▶ _RECORDED DATA_:
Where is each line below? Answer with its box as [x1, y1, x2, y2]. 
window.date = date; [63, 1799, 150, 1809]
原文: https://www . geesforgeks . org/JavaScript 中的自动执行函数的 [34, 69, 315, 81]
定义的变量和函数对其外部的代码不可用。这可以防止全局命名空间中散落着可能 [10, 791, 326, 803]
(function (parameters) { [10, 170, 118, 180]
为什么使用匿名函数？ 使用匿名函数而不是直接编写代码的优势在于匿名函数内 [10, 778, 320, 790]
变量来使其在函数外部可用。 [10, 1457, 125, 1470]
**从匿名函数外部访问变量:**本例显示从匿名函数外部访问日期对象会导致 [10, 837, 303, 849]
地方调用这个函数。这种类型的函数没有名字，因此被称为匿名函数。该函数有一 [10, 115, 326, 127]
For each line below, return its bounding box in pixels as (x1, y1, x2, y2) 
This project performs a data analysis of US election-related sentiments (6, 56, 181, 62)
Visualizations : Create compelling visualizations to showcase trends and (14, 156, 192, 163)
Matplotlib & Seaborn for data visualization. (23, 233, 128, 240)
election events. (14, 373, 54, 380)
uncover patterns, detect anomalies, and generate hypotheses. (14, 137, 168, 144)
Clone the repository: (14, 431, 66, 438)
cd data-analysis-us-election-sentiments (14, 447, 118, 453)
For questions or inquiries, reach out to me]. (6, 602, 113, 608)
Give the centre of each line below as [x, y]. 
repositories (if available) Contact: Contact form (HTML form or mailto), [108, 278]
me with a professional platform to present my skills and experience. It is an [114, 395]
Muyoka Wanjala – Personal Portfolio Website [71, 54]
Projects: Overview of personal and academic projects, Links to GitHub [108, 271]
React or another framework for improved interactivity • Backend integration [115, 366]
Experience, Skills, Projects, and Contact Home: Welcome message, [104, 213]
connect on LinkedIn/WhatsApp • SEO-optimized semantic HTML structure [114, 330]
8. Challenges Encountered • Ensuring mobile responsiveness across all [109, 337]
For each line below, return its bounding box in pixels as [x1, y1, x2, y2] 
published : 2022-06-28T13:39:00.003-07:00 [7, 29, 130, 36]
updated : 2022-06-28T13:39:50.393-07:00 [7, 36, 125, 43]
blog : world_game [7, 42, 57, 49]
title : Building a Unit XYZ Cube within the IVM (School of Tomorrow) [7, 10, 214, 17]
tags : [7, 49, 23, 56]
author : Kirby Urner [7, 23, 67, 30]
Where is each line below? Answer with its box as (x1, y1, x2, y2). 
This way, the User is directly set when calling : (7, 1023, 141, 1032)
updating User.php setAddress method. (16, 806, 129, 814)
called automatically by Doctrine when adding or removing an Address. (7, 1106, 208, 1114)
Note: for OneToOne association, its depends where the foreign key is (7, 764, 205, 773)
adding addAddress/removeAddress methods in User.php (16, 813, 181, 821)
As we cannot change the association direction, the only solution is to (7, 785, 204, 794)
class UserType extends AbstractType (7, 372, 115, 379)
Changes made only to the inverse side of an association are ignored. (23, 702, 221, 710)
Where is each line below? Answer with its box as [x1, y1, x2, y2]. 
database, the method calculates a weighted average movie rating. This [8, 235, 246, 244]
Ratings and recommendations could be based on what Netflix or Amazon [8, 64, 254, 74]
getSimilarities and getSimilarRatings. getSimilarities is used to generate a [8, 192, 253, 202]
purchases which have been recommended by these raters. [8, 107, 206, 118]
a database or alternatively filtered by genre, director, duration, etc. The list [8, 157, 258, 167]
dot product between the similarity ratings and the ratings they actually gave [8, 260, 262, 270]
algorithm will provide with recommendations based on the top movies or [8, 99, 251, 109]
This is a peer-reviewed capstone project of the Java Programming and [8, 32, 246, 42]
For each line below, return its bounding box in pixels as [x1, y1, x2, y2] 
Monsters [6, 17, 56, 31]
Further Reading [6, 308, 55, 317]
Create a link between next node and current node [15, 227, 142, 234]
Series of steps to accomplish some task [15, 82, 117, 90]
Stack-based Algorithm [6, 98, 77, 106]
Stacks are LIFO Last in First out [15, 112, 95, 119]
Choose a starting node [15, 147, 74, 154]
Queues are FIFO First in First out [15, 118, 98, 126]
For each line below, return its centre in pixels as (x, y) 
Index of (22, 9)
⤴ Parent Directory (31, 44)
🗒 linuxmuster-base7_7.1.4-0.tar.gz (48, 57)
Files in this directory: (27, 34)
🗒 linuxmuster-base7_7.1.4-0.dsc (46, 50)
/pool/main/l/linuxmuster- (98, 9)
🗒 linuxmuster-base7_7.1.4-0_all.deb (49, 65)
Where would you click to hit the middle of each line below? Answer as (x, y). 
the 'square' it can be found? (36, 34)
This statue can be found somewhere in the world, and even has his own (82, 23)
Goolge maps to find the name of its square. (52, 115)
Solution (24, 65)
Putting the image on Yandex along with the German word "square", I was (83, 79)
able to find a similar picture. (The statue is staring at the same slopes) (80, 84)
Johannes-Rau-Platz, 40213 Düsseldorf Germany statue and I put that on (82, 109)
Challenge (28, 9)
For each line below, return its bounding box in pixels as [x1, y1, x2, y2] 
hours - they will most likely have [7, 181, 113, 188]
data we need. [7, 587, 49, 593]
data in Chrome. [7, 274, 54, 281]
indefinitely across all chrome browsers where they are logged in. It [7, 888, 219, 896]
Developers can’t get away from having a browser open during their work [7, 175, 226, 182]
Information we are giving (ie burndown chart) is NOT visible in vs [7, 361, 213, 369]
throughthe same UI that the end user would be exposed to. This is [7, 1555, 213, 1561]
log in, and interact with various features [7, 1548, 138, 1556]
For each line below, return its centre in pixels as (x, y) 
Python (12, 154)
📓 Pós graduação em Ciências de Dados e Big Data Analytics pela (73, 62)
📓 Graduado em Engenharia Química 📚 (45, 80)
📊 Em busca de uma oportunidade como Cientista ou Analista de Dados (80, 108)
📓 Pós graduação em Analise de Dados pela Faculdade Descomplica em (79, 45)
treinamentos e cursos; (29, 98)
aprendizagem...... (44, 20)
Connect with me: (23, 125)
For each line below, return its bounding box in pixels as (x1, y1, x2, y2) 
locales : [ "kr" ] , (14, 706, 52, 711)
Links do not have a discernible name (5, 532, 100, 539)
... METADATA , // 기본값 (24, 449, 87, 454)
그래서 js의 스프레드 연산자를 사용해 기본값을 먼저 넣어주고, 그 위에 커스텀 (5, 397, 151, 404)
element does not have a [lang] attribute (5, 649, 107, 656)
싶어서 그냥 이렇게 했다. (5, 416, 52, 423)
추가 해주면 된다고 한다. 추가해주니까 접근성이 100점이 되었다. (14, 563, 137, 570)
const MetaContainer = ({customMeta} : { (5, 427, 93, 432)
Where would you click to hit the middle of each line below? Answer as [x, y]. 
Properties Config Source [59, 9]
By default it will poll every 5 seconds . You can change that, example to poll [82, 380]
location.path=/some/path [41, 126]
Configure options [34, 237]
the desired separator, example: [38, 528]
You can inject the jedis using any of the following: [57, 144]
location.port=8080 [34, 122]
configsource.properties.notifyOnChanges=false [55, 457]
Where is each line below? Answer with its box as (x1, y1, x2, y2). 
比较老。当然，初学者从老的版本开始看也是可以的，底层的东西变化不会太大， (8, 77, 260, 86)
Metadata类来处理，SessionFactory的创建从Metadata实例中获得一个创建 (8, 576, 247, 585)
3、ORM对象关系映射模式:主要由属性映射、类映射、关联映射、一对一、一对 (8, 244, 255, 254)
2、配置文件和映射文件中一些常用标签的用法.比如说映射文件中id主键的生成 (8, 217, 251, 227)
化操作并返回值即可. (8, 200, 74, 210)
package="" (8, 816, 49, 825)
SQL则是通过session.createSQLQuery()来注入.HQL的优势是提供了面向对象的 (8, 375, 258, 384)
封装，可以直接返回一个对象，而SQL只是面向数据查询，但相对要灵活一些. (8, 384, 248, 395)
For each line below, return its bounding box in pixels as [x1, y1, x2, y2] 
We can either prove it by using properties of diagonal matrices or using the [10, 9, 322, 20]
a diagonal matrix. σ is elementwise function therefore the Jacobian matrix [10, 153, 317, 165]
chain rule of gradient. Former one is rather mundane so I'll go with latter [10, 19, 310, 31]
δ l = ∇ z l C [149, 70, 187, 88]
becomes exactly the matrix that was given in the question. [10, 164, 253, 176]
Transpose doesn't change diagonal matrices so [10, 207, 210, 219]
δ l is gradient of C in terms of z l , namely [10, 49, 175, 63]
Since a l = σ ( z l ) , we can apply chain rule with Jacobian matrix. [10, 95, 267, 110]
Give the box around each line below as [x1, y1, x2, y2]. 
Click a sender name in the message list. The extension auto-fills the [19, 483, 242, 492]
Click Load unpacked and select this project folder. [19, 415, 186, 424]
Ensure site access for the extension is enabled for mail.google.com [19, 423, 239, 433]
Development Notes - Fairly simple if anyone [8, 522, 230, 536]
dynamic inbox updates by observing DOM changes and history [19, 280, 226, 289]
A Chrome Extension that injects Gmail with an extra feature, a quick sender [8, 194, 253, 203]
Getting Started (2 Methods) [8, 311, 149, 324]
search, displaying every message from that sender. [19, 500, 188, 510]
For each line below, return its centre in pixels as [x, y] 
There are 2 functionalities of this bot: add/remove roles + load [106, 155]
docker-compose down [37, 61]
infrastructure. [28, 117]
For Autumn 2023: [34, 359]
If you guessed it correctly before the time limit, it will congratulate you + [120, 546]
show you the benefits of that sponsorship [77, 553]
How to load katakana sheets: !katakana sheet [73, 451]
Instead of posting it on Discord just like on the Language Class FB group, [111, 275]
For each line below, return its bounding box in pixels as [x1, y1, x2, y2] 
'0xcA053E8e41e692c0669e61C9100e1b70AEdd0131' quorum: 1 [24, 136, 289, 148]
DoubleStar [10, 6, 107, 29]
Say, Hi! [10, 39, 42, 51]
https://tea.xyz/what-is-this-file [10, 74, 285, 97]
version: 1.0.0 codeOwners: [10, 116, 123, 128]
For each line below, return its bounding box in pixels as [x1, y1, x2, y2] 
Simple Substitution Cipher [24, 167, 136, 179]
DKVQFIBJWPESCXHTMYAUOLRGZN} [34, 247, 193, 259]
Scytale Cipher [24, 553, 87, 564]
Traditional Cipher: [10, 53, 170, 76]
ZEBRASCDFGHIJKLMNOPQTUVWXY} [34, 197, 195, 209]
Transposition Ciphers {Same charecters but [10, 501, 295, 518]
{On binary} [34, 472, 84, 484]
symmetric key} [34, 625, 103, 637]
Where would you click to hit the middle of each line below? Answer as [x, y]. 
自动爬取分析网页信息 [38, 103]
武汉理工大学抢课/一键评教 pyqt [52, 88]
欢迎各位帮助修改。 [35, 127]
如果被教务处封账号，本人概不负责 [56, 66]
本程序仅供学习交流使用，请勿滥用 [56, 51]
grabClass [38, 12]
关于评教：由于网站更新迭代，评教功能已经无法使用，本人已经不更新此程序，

▶ _WHAT TO DO_:
Set down exactly the lines above that run from the start of the listing to the line with "变量来使其在函数外部可用。 [10, 1457, 125, 1470]". Leave out every later line.

▶ _EXERCISE ANSWER_:
Where is each line below? Answer with its box as [x1, y1, x2, y2]. 
window.date = date; [63, 1799, 150, 1809]
原文: https://www . geesforgeks . org/JavaScript 中的自动执行函数的 [34, 69, 315, 81]
定义的变量和函数对其外部的代码不可用。这可以防止全局命名空间中散落着可能 [10, 791, 326, 803]
(function (parameters) { [10, 170, 118, 180]
为什么使用匿名函数？ 使用匿名函数而不是直接编写代码的优势在于匿名函数内 [10, 778, 320, 790]
变量来使其在函数外部可用。 [10, 1457, 125, 1470]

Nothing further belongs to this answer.